Read Part 28: “Pressing On“.

I looked back. Sparks burst sporadically from the two deactivated robots, while Reed, Bork, and Tate slowly shrunk as they drew further away from me. Reed had been more than a companion to me, he’d been a teacher, giving me information and vital skills for survival. I didn’t begrudge his leaving though. He was a merchant, our deal had reached its end, and any continued partnership offered little chance of profit. As I pushed open the door to Casey Smith’s garage, I felt a crushing sense of loneliness.

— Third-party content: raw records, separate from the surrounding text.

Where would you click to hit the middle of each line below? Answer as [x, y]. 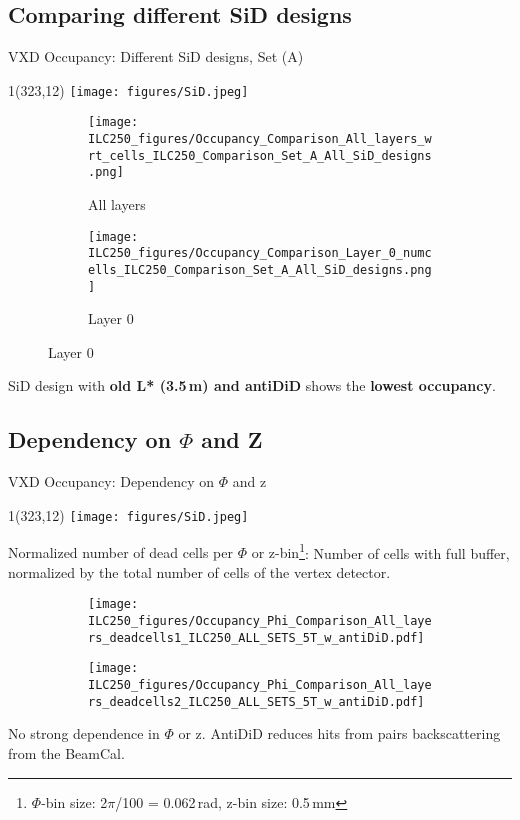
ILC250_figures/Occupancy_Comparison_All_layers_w [260, 139]
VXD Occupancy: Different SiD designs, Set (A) [156, 56]
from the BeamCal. [66, 752]
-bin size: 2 [74, 801]
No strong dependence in [84, 733]
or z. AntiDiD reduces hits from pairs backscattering [339, 733]
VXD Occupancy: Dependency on [111, 481]
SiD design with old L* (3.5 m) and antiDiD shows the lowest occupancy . [252, 385]
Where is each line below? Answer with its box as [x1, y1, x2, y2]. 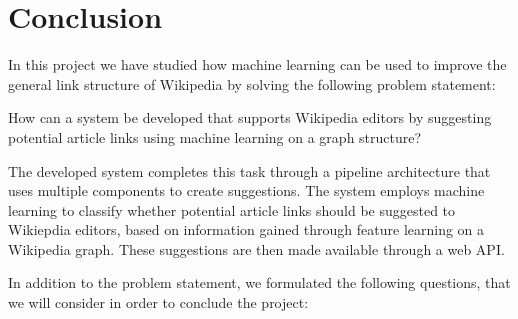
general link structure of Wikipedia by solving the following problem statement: [8, 73, 496, 94]
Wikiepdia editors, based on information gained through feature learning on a [8, 219, 485, 240]
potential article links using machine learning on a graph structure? [8, 126, 422, 147]
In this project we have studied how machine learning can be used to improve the [8, 54, 507, 75]
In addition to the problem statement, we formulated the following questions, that [8, 272, 511, 293]
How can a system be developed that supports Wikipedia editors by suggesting [8, 107, 492, 128]
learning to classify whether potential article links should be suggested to [8, 199, 456, 220]
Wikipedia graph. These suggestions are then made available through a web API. [8, 238, 505, 259]
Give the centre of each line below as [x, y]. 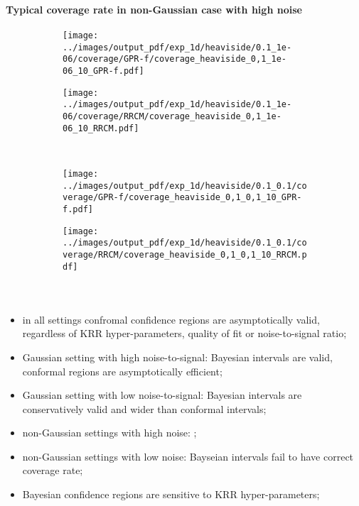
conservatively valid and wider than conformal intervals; [144, 408]
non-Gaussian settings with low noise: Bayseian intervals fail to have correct [188, 456]
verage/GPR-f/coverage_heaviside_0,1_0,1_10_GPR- [182, 198]
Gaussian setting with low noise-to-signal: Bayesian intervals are [162, 395]
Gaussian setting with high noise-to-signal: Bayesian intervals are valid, [177, 357]
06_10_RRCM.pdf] [101, 128]
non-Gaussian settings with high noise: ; [109, 433]
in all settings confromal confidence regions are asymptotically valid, [171, 319]
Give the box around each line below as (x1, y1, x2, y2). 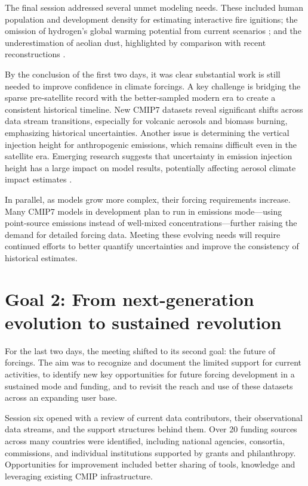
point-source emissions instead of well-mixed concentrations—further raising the (5, 216, 297, 229)
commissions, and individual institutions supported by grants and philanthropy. (5, 446, 296, 459)
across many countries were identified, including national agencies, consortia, (5, 434, 285, 447)
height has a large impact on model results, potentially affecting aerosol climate (5, 161, 296, 174)
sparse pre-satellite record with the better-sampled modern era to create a (5, 91, 276, 104)
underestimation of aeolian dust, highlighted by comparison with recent (5, 36, 266, 48)
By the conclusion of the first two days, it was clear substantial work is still (5, 67, 281, 80)
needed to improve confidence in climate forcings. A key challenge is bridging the (5, 79, 301, 92)
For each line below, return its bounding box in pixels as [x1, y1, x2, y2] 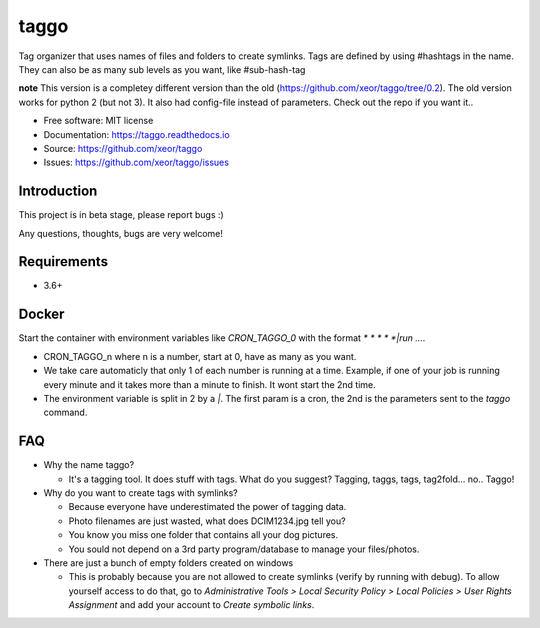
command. [43, 406, 88, 419]
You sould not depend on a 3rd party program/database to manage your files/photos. [68, 543, 420, 555]
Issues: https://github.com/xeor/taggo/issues [43, 156, 230, 169]
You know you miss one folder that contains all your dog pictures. [68, 529, 339, 541]
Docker [18, 306, 65, 323]
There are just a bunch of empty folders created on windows [43, 556, 294, 569]
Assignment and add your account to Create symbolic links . [68, 599, 315, 611]
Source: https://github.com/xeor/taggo [43, 142, 203, 154]
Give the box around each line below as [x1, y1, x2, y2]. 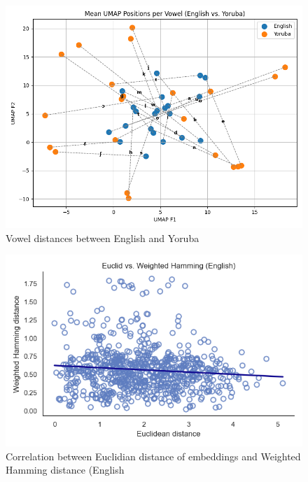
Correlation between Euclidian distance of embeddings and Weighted [6, 448, 301, 463]
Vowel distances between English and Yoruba [6, 230, 199, 245]
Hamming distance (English [6, 462, 125, 477]
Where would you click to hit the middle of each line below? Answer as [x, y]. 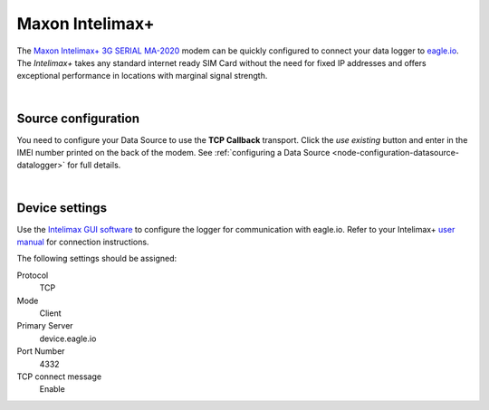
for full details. [94, 165]
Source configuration [78, 118]
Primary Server [45, 326]
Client [51, 313]
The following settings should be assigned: [97, 259]
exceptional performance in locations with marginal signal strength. [142, 76]
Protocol [33, 275]
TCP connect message [59, 377]
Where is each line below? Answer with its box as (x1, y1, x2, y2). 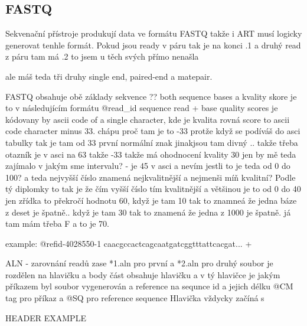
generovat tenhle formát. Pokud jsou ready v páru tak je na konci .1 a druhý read (5, 38, 301, 51)
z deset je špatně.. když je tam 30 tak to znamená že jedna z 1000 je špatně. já (5, 206, 291, 218)
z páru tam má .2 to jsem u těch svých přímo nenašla (5, 50, 199, 63)
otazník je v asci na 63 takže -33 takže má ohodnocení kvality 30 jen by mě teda (5, 148, 296, 160)
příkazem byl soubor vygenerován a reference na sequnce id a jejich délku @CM (5, 280, 293, 292)
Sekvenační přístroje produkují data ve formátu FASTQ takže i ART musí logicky (5, 27, 302, 40)
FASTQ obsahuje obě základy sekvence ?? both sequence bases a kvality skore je (5, 90, 297, 102)
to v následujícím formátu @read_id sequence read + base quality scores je (5, 102, 278, 114)
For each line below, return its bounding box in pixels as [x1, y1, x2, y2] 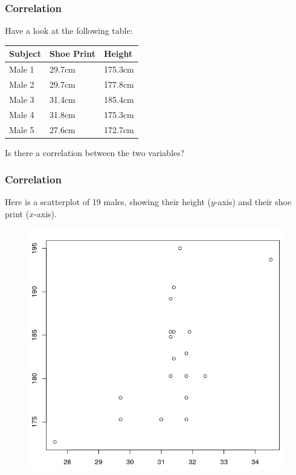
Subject [9, 47, 41, 60]
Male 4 [9, 108, 34, 120]
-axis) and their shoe [214, 195, 292, 208]
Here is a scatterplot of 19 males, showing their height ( [5, 195, 211, 208]
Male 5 [9, 123, 34, 136]
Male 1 [9, 63, 34, 76]
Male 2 [9, 78, 34, 90]
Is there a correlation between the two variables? [5, 146, 185, 159]

Dust motes sparkled in the strip of light cast by the open door, but light otherwise filtered poorly through the windows. Cobwebs hung thickly in every corner of the garage. The building had clearly been ransacked long ago and visited rarely since. Whatever goods it had once held were scattered haphazardly, a heavy layer of dust blanketing everything. And hiding beneath it all was the unmistakeable stench of rotting meat.

Despite the oppressive atmosphere, my excitement quickly grew. Cutting through the dust on the floor was a fresh set of footprints leading deeper inside.

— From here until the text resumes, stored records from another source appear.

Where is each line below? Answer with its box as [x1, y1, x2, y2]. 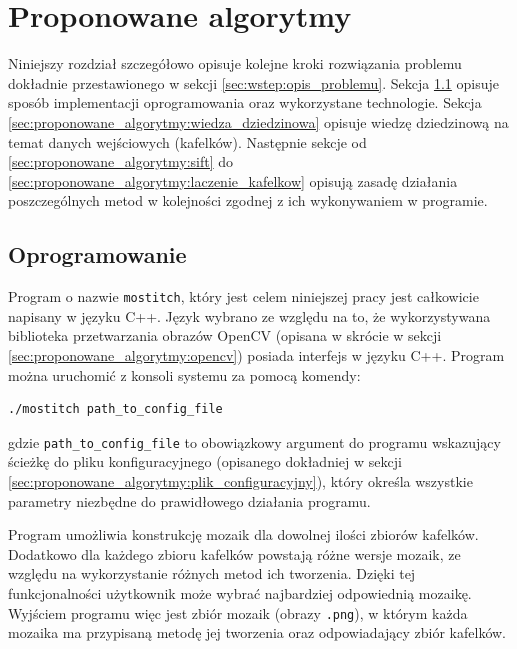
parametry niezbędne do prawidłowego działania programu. [8, 490, 371, 511]
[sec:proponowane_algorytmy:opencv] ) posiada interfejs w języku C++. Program [8, 344, 505, 365]
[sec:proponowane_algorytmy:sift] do [8, 151, 234, 172]
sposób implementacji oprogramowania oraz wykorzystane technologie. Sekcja [8, 92, 482, 113]
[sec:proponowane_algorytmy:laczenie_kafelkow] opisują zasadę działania [8, 170, 458, 191]
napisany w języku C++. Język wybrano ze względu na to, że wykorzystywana [8, 305, 491, 326]
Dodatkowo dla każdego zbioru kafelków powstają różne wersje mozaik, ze [8, 543, 461, 564]
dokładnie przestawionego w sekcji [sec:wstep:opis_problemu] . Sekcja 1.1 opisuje [8, 72, 499, 93]
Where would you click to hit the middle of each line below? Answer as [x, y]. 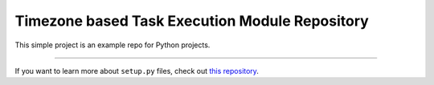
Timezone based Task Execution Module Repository [192, 21]
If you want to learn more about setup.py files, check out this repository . [137, 71]
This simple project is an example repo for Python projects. [113, 45]
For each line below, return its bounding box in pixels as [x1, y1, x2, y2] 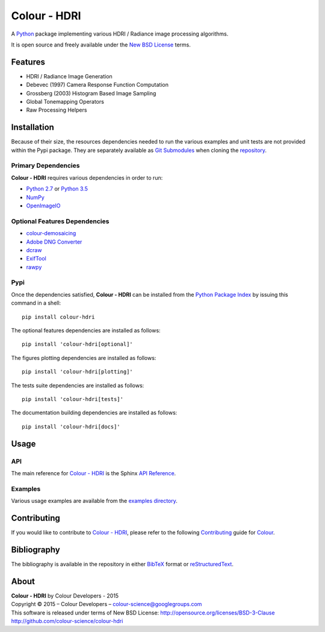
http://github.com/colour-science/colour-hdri [11, 617, 123, 624]
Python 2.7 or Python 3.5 [26, 185, 88, 192]
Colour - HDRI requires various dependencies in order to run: [11, 174, 163, 181]
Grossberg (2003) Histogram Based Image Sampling [26, 89, 156, 96]
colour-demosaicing [26, 230, 76, 237]
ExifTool [26, 255, 46, 262]
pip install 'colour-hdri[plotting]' [22, 368, 134, 375]
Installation [11, 122, 54, 133]
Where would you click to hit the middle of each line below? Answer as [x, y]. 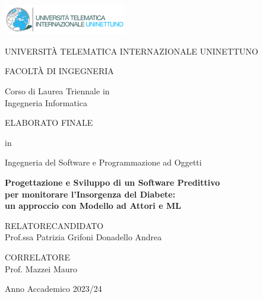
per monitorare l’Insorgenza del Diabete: [90, 194]
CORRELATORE [38, 257]
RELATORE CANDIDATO [54, 225]
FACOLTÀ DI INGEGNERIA [59, 71]
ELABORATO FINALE [49, 123]
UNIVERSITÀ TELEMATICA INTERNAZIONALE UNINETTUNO [132, 51]
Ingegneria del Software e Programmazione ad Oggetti [103, 162]
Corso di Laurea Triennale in [57, 90]
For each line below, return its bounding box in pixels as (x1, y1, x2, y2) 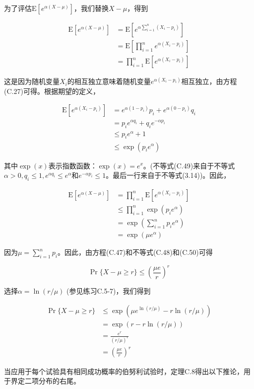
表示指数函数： (48, 160, 97, 170)
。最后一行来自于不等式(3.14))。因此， (106, 170, 231, 180)
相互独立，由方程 (181, 76, 237, 86)
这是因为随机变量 (4, 76, 60, 86)
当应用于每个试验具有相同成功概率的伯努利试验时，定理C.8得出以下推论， (4, 366, 244, 376)
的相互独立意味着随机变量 (67, 76, 151, 86)
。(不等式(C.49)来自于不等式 (143, 160, 235, 170)
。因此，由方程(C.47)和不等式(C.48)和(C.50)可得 (58, 247, 213, 257)
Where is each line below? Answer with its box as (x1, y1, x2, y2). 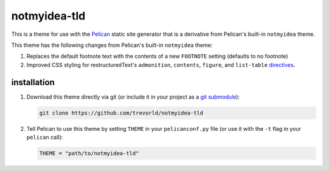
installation (11, 77, 55, 88)
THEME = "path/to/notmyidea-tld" (39, 150, 140, 156)
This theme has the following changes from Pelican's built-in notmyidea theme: (11, 41, 213, 49)
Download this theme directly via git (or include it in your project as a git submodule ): (26, 93, 240, 100)
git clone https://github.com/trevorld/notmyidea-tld (39, 110, 203, 116)
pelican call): (26, 133, 63, 141)
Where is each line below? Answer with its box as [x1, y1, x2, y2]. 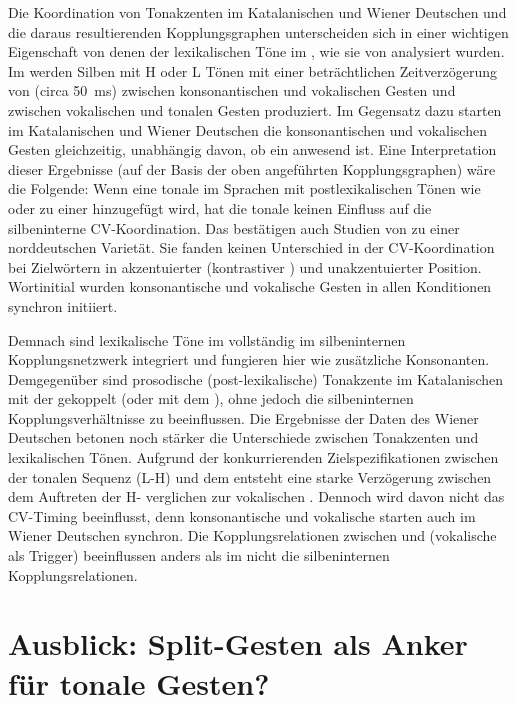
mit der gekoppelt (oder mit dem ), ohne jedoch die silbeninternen [8, 388, 414, 409]
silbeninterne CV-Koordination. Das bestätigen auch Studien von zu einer [8, 217, 460, 238]
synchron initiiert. [8, 295, 118, 316]
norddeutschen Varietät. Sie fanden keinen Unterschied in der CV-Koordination [8, 237, 495, 258]
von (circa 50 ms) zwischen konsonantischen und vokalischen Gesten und [8, 80, 456, 101]
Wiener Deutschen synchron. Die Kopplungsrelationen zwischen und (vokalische [8, 525, 497, 546]
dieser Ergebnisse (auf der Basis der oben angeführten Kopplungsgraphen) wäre [8, 158, 496, 179]
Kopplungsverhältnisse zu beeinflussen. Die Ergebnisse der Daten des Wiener [8, 407, 479, 428]

I followed them around the corner and down a flight of stairs into a long tunnel with a nondescript wooden door at the end. “This can’t be right,” I murmured as I approached, but as soon as I passed through it, my doubts vanished. The room I emerged into was made of shining steel, reflecting the brilliant light of enormous bulbs that were powered by gently humming generators. At the bottom of the wall opposite me was the Vault door, a massive, dark-grey cog with ‘112’ printed in red in the centre.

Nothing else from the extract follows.